(Foto di Ansa) 

Inherent Vice

La lezione di Jack London ai giovani scrittori: "Hai qualcosa da dire o credi aver qualcosa da dire?"

Alberto Fraccacreta

L'energico autore di Zanna Bianca e Martin Eden ha scritto pagine dinamitarde per gli esordienti del mestire. Un libro frizzante e succoso, in cui la tecnica dell'insegnante è efficacissima perchè riporta con i piedi per terra e conduce alla verità delle cose

“Pennaioli fossilizzati, passate oltre!” tuona Jack London contro chi non vorrebbe ascoltare i suoi consigli di scrittore, ma è giocoforza costretto a farlo. Si tratta di diventare romanzieri di successo e, soprattutto, di dimostrarsi originali. E l’energico autore di Zanna Bianca e Martin Eden ha qualcosa da dire in proposito.

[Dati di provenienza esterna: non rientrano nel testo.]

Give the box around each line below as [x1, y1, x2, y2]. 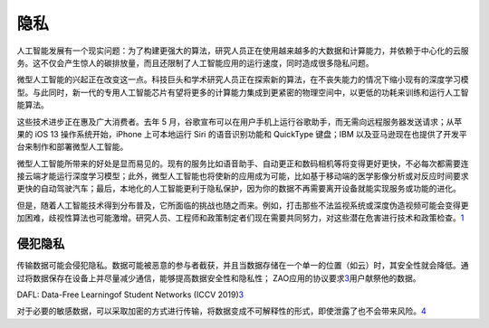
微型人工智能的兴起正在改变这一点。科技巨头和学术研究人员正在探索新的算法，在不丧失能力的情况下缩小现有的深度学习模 [16, 74, 469, 85]
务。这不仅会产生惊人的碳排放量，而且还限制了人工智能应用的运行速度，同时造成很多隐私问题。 [16, 57, 374, 68]
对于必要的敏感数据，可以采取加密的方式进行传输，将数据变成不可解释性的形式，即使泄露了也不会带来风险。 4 [16, 305, 427, 316]
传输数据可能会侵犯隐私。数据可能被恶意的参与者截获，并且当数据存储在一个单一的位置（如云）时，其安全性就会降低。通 [16, 260, 469, 271]
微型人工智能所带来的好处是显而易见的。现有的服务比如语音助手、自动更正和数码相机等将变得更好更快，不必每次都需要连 [16, 158, 469, 169]
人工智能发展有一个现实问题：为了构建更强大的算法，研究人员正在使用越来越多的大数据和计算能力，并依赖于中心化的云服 [16, 45, 469, 56]
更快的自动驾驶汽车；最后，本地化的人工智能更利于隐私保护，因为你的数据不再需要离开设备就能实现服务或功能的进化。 [16, 183, 461, 194]
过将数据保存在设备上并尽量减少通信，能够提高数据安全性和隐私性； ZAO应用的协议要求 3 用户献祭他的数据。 [16, 272, 421, 284]

“Come farà, caro signore, signora o signorina, a raggiungere la distinzione nel campo che ha scelto? Col genio? Oh, ma lei non è un genio. Se lo fosse non starebbe leggendo queste righe”. Sono soltanto le prime, dinamitarde pagine di Pronto soccorso per scrittori esordienti (a cura di Monica Crassi, prefazione di Giordano Meacci, traduzione di Andreina Lombardi Bom, 110 pp., 10 euro), una raccolta di scritti ristampata recentemente da minimum fax. Ma il discorso sembra già frizzante e succoso. 


London mette subito la sua proposta sul piatto: per essere grandi scrittori, dal “successo duraturo”, e non ingenui “scribacchini letterari”, ci vuole una filosofia di vita, anzi una “filosofia operativa di vita”: un proprio “punto di vista”, un “metro di paragone”. Una Weltanschauung che ci appartenga nell’intimo.

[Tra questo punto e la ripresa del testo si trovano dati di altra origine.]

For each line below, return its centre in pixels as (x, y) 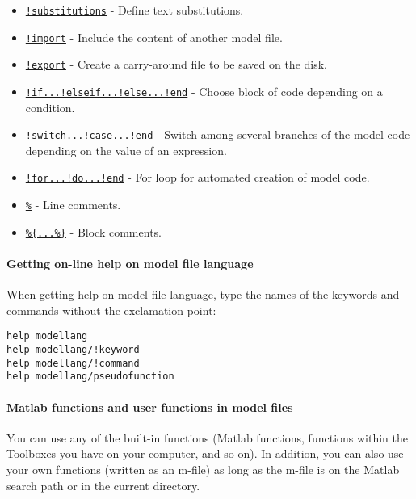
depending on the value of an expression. (126, 150)
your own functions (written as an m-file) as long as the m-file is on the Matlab (203, 470)
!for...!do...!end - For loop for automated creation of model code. (197, 177)
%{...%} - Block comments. (93, 231)
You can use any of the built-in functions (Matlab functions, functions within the (207, 437)
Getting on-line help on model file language (130, 264)
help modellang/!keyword (73, 350)
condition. (50, 107)
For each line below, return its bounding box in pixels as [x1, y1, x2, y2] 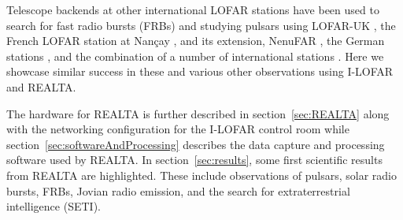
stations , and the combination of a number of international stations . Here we [6, 47, 384, 64]
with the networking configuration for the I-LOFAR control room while [6, 121, 349, 137]
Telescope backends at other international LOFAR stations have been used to [6, 2, 379, 17]
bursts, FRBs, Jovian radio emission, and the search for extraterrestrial [6, 182, 350, 199]
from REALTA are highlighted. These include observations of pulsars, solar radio [6, 166, 397, 183]
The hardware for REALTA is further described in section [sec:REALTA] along [6, 105, 390, 121]
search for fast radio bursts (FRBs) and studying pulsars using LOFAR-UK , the [6, 17, 396, 33]
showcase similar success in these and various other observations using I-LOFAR [6, 63, 394, 80]

O mamma! Tosto però, questo London!, penserà il lettore innaffiando il gargarozzo con due secchiate di whiskey. Calma, calma. Non è ancora arrivato il vero colpo al cuore. Basta andare qualche riga più giù e... il respiro si ferma. 

 


Questa è la nona puntata della rubrica Inherent Vice. Come prescrive il diritto marittimo, il “vizio intrinseco” è tutto ciò che non è possibile evitare. Potrebbe essere anche una visione specifica, una chiave di accesso della letteratura americana, a cui questa rubrica è dedicata.

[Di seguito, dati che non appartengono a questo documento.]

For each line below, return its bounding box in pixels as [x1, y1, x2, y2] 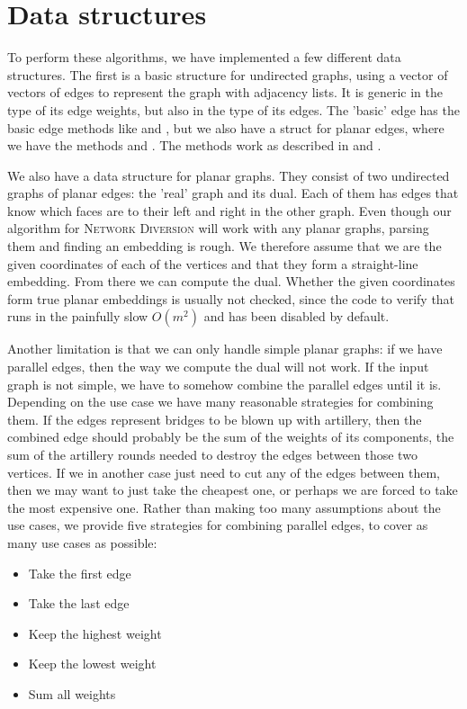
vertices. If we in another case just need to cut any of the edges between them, [7, 462, 440, 481]
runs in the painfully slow [7, 307, 148, 326]
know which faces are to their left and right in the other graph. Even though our [7, 201, 452, 220]
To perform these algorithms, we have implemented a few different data [7, 48, 401, 67]
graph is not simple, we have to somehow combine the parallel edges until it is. [7, 374, 442, 393]
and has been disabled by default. [203, 307, 390, 326]
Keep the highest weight [28, 624, 162, 642]
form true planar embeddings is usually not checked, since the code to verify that [7, 289, 455, 308]

“E allora tu, giovane scrittore, hai qualcosa da dire, o credi soltanto di avere qualcosa da dire?” Domanda tremebonda, da editor di razza. Domanda che ci mette all’angolo come cagnolini impauriti. “Se ce l’hai, nulla potrà impedirti di dirlo. Se sei in grado di pensare cose che al mondo piacerebbe sentire, la forma stessa del pensiero già ne è l’espressione. Se pensi con chiarezza, scriverai con chiarezza; se i tuoi pensieri sono meritevoli, altrettanto meritevole sarà la tua scrittura. Ma se il tuo modo di esprimerti è scadente, è perché i tuoi pensieri sono scadenti; se è limitato, è perché tu sei limitato”. A parte gettare l’aspirante scribaiolo in deprimenti baratri di autocommiserazione, la tecnica di London è efficacissima: perché riporta con i piedi per terra e conduce alla verità delle cose. Sfatando il tabù romantico del genio venuto su con la bacchetta magica, il San Franciscan punta il dito su un solo umilissimo imperativo. (Preparate altro whiskey.)


“Scrivetelo in tutte maiuscole: LAVORATE. Lavorate in continuazione. Imparate a conoscere questo mondo, questo universo; questa energia e questa materia, e lo spirito che attraversando l’energia e la materia traluce dal magnete alla Divinità. E con tutto questo voglio dire lavoro come filosofia di vita”. Una lettera a Cloudesley Johns, la questione del nome per gli scrittori sconosciuti, il concetto di “farsi pubblicare”, un’altra lettera ad Armine von Temsky, “otto fattori di successo letterario”: i suggerimenti, gli avvertimenti, i moniti di London, focosi e partecipi, sono più puri del diaspro. 


La letteratura è vista come una sorta di vocazione e chiede a chi ne investito la patibolare rinuncia di ogni cosa. Non deve allora stupire la franchezza (belluina, talvolta) con cui London risponde al povero giovanotto che (malauguratamente) ha osato inviargli un manoscritto. “Caro Max Feckler, [...] ho apprezzato il racconto per la sua psicologia e il suo punto di vista. In tutta onestà e franchezza, non l’ho apprezzato per la sua bellezza o il suo valore letterario. Tanto per cominciare, di valore letterario ne ha molto poco, e di bellezza non ne ha praticamente nessuna”. Ma riga dopo riga la brutale stroncatura si addolcisce e diventa esortazione paterna al “lavoro” (ancora una volta) e alla “pazienza”. E infine da ospitale ranchero nella contea di Sonoma, Jack dichiara: “Se in qualsiasi momento si troverà a passare da queste parti in California, sarò felicissimo di riceverla in visita al ranch. Posso venirle incontro andando dritto al sodo, e inculcarle alcune verità sulla vita che finora può darsi siano sfuggite alla sua esperienza”. 


Chissà se il buon Max, passato il “tedio da ventenne”, si è fatto forza e ha raggiunto London lì a Glen Ellen. Erano pronte per lui e per tutti i giovani esordienti tante altre parole “leali e schiette”.